Workloads — Primary Skill & Router

Tool availability: some MCP tools named here live in the full toolset profile — if one is not advertised on this connection, tell the user to reconnect the MCP server with ?toolsets=full (or use the cpln CLI fallback). Reads and deletes work on every profile via the generic list_resources / get_resource / delete_resource tools.

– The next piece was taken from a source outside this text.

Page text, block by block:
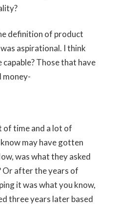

A workload is Control Plane's unit of deployment: one or more containers plus how they scale, get exposed, store data, and stay healthy. This skill carries the must-know primary rules for safely creating, updating, and running a workload.

Need more detail on one subject? This skill covers the common case; for depth on a single topic, load the matching skill from the Deep-dive router at the end — you may load one or several, as the task spans. If this plugin is installed in your agent, the skill files are already available — open the relevant skill(s) directly. If you are using the Control Plane MCP server without the plugin, call get_cpln_skill with the skill name instead.

Workload type — the first decision (standard is the default)

create_workload defaults the type to standard when you don't specify one and covers all four types — serverless / standard / stateful, and cron by setting type: cron (which makes schedule required). Type is chosen at creation and is immutable (see Immutability below). Pick from:

	standard (default)	serverless	stateful	cron
Use for	long-running services, APIs, workers	request/event-driven HTTP that scales on demand	databases & anything needing stable disk or per-replica identity	scheduled jobs
Autoscaling metrics	cpu, memory, latency, rps, multi, keda, disabled	concurrency, cpu, memory, rps, disabled	cpu, memory, latency, rps, multi, keda, disabled	n/a — runs on a `schedule`
Capacity AI	on by default	on by default	not applied	not applied
Probes	define readiness + liveness	define readiness + liveness	define readiness + liveness	ignored
`ext4`/`xfs` volumes	no	no	yes (only here)	no
`shared` volumes	yes	yes	yes	yes
Scale to zero	KEDA only	yes	KEDA only	n/a
Default `minScale`	1	1	1	n/a

The intended scaling metric can decide the type: concurrency scaling exists only on serverless — if that's the intent, create the workload as serverless (type is immutable); on standard/stateful the closest equivalent is rps. Never pair a metric with a type that rejects it.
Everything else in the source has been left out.